What Is OCR for Receipts and Invoices?
When you scan a paper receipt or invoice, the resulting PDF is an image — your computer sees pixels, not text. That means you cannot search it, copy an amount from it, or import it into QuickBooks, Xero, or any other accounting software without retyping everything by hand.
OCR (Optical Character Recognition) reads the image and converts each printed character into real, selectable text. After running OCR, the PDF looks identical but now contains a hidden text layer — every vendor name, date, line item, and total becomes copyable and searchable. This is the first step in any paperless accounting workflow.
- 1.Expense reports. Copy receipt amounts directly into your expense report instead of squinting at a faded thermal printout and typing numbers manually.
- 2.Accounts payable. OCR extracts invoice numbers, vendor names, amounts, and due dates from scanned supplier invoices — eliminating manual data entry and the errors that come with it.

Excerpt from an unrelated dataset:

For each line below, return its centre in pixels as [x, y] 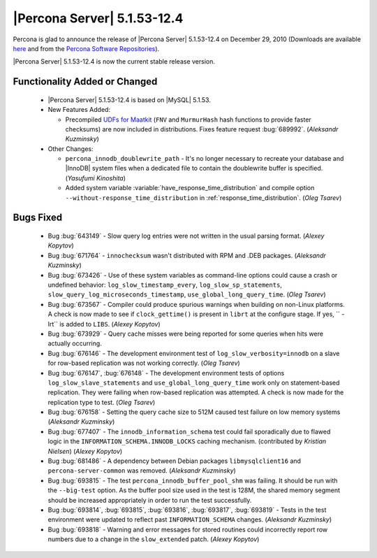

- 3.Tax preparation. Accountants and bookkeepers scan boxes of receipts at year-end. OCR makes every document searchable by vendor, date, or amount — so finding the Home Depot receipt from March takes seconds, not 20 minutes.
- 4.Audit trails. Financial auditors need to reference source documents quickly. Searchable PDFs satisfy audit requirements while saving hours of manual document retrieval.
For a broader introduction to how OCR works, see our guide on What Is OCR.
How to OCR Receipts and Invoices (Step by Step)
Scan or photograph the receipt or invoice
Use a flatbed scanner at 300 DPI, or photograph the document with your phone. Save it as a PDF. For phone scans, run the file through Phone Scan Cleanup first to flatten contrast and remove shadows.
Upload to OCR Scanner and run OCR
Open PDF.it's OCR Scanner tool, upload your scanned PDF, select the document language, and click the OCR button to start text recognition.
Copy or export the extracted text
Download your searchable PDF. Open it and use Ctrl+F or Cmd+F to search for amounts, vendor names, or dates. Convert to Excel or Word for direct import into your accounting software.
Manual Entry vs. OCR vs. Native Digital Invoice
| Method | Time per Document | Error Risk | Searchable |
|---|---|---|---|
| Manual data entry | 3–10 minutes | High (typos, transpositions) | No |
| OCR (scanned PDF) | Under 30 seconds | Low (verify totals) | Yes |
| Native digital PDF | Instant (no OCR needed) | None | Yes |
If a supplier sends you a PDF invoice by email that was generated by their software (not scanned), it already has selectable text. Run OCR only on documents that started as paper or were photographed.
Getting the Best Scan Quality for Receipts
Thermal receipt paper — the shiny paper most cash register receipts are printed on — fades within months and is notoriously difficult to photograph cleanly. These tips make a significant difference:
- ✓ Scan thermal receipts within a few weeks of purchase while the ink is still dark. Faded receipts reduce OCR accuracy significantly.
- ✓ Use a flatbed scanner at 300 DPI for the most consistent results. Phone cameras introduce perspective distortion and uneven lighting, especially on curled receipts.
- ✓ Place the receipt flat. Curl the edges down or place a light book on top for 30 seconds before scanning. Shadows from curled edges cause OCR misreads.
- ✓ Run phone-scanned receipts through Phone Scan Cleanup before OCR. This tool automatically flattens contrast, removes background shadows, and straightens the image.
For deeper guidance on scan quality, see our OCR Accuracy Tips guide.
Troubleshooting Common OCR Problems
Numbers are being misread (8 becomes 0, 1 becomes I)
This is caused by low scan resolution or a faded original. Rescan at 300 DPI or higher. If you are working from a phone photo, run the file through Phone Scan Cleanup before re-running OCR. Always verify totals against the original before entering them in your accounting software.
OCR produced garbled text on part of the page
Garbled output usually means that section of the scan had a shadow, fold, or stain obscuring the text. Check the original image: if you can read the problem area by eye, the scan was the issue. Rescan with better lighting or use your phone's built-in document scanner (Notes on iPhone, Google Drive on Android) which applies automatic perspective correction.
The PDF already looks correct but text is still not selectable
Some PDFs are locked with restrictions that prevent text selection even after OCR. Use Unlock PDF to remove the restriction, then re-run OCR Scanner. If the file has no password, the "no text" behavior simply means it is image-based — OCR will fix it.